Affiliations: [a] Unit of Neuromuscular Diseases, Department of Neurology Mental Health and Sensory Organs (NESMOS), Faculty of Medicine and Psychology, ‘Sapienza’ University of Rome, Rome, Italy
Neuromuscular Morphology Unit, Myology Institute, Groupe Hospitalier Universitaire La Pitié-Salpêtrière, Paris, France
Department of Translational Medicine, IGBMC, U964, UMR7104, Strasbourg University, Illkirch, France
| [d] Unit of Neuromuscular and Neurodegenerative Disorders, Laboratory of Molecular Medicine, Bambino Gesú Children’s Research Hospital, Rome, Italy
| [e] Laboratory of Medical Genetics, Bambino Gesù Children’s Research Hospital, Rome, Italy
Department of Radiology, Istituto Dermopatico dell’Immacolata, IRCCS, Rome, Italy
Correspondence to: Matteo Garibaldi, MD, Unit of Neuromuscular Diseases, Department of Neurology Mental Health and Sensory Organs (NESMOS), Faculty of Medicine and Psychology, ‘Sapienza’ University of Rome, Sant’Andrea Hospital, Via di Grottarossa 1035-1039, 00189 Roma, Italy. Tel.: +39 06 33775937; Fax: +39 06 33775900; E-mail: email@example.com.

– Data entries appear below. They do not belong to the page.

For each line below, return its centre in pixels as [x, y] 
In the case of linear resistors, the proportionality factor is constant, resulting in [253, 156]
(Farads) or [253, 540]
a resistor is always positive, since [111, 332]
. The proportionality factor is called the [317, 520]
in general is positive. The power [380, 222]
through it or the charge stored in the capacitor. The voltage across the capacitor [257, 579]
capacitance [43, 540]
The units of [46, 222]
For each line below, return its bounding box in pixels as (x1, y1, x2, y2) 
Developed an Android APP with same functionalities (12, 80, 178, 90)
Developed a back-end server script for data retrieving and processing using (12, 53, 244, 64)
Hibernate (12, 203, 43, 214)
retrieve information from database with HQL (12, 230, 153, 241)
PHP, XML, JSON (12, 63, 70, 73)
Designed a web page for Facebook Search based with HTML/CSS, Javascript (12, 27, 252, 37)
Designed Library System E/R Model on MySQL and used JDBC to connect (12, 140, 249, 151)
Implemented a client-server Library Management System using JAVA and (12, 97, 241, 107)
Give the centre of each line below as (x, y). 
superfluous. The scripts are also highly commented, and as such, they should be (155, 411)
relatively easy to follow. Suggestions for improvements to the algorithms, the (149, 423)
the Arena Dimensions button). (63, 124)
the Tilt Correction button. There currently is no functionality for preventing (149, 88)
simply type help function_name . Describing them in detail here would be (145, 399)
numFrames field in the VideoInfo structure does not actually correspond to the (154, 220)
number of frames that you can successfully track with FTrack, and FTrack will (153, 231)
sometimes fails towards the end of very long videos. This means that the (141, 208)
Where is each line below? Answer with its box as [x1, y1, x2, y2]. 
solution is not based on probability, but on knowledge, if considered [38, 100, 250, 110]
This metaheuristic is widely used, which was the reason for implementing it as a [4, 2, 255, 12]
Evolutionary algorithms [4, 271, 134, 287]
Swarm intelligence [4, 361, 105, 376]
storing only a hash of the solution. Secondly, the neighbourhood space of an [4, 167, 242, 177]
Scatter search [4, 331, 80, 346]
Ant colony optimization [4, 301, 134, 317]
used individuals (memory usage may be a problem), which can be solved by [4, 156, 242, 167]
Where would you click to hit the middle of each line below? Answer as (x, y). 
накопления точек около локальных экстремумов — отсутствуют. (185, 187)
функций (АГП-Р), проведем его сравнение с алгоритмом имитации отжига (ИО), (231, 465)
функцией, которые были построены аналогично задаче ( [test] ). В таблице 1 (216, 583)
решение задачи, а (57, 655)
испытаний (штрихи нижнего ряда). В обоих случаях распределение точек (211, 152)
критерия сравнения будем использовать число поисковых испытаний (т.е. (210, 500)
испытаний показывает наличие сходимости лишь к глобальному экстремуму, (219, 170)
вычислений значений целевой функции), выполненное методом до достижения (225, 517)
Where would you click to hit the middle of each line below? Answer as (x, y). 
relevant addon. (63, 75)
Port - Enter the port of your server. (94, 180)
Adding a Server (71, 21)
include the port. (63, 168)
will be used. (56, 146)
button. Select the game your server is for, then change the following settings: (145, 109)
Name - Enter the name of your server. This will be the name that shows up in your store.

Abstract: We present the clinical, morphological and molecular data of an Italian family with centronuclear myopathy, carrying a novel pathogenic mutation of BIN1 gene in heterozygous state, consistent with autosomal dominant inheritance. The proband, a 56-years-old man suffered of lower limbs myalgia and slight CK elevation. Clinical examination revealed no muscle weakness, short stature, mild symmetric eyelid ptosis, scapular winging, ankle retraction and well-developed muscles. Muscle biopsy showed nuclear centralization and clustering, deep sarcolemmal invaginations and type 1 fibers hypotrophy. Muscle MRI revealed fatty infiltration of posterior legs compartments, lumbar paraspinal and serratus muscles. By sequencing BIN1, we identified a heterozygous pathogenic mutation [c.107C>A (p.A36E)], and we demonstrate that the mutation strongly impairs the membrane tubulation property of the protein. One affected sister with similar phenotype carried the same mutation. Our findings expand the clinical, morphological and genetic spectrum of the autosomal dominant CNM associated with BIN1 mutations.